INPUT DATA

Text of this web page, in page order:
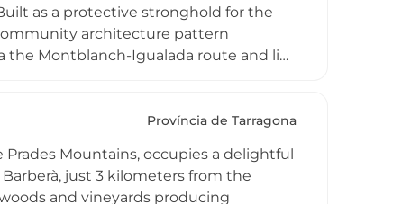
as a protective stronghold for the
architecture pattern
Montblanch-Igualada route and lies
Província de Tarragona
Mountains, occupies a delightful
just 3 kilometers from the
and vineyards producing
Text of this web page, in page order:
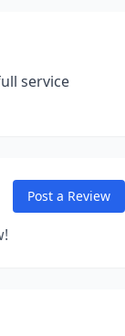
service
Post a Review
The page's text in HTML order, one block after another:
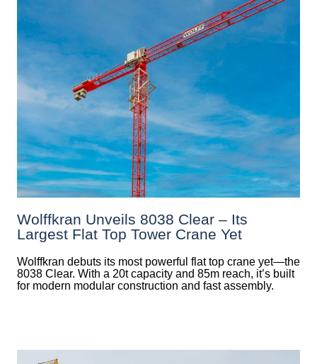
Wolffkran Unveils 8038 Clear – Its
Largest Flat Top Tower Crane Yet
Wolffkran debuts its most powerful flat top crane yet—the
8038 Clear. With a 20t capacity and 85m reach, it’s built
for modern modular construction and fast assembly.
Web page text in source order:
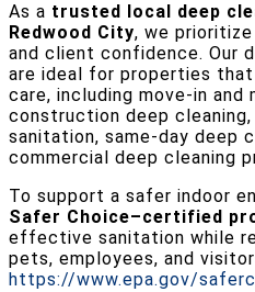
As a trusted local deep
Redwood City, we
and client confidence. Our
are ideal for properties
care, including move-in
construction deep
sanitation, same-day deep
commercial deep cleaning
To support a safer indoor
Safer Choice–certified
effective sanitation while
pets, employees, and
https://www.epa.gov/
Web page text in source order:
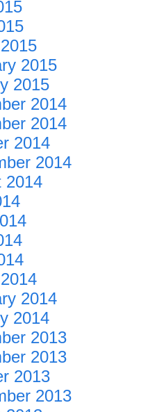
2015
2015
2014
2014
2014
2014
2014
2014
2014
2013
2013
2013
2013

YOUR GOAL
Leaving the images out, retype all the material above exactly.

ANSWER SECTION
Text of this web page, in page order:
as a protective stronghold for the
architecture pattern
Montblanch-Igualada route and lies
Província de Tarragona
Mountains, occupies a delightful
just 3 kilometers from the
and vineyards producing
Text of this web page, in page order:
service
Post a Review
The page's text in HTML order, one block after another:
Wolffkran Unveils 8038 Clear – Its
Largest Flat Top Tower Crane Yet
Wolffkran debuts its most powerful flat top crane yet—the
8038 Clear. With a 20t capacity and 85m reach, it’s built
for modern modular construction and fast assembly.
Web page text in source order:
As a trusted local deep
Redwood City, we
and client confidence. Our
are ideal for properties
care, including move-in
construction deep
sanitation, same-day deep
commercial deep cleaning
To support a safer indoor
Safer Choice–certified
effective sanitation while
pets, employees, and
https://www.epa.gov/
Web page text in source order:
2015
2015
2014
2014
2014
2014
2014
2014
2014
2013
2013
2013
2013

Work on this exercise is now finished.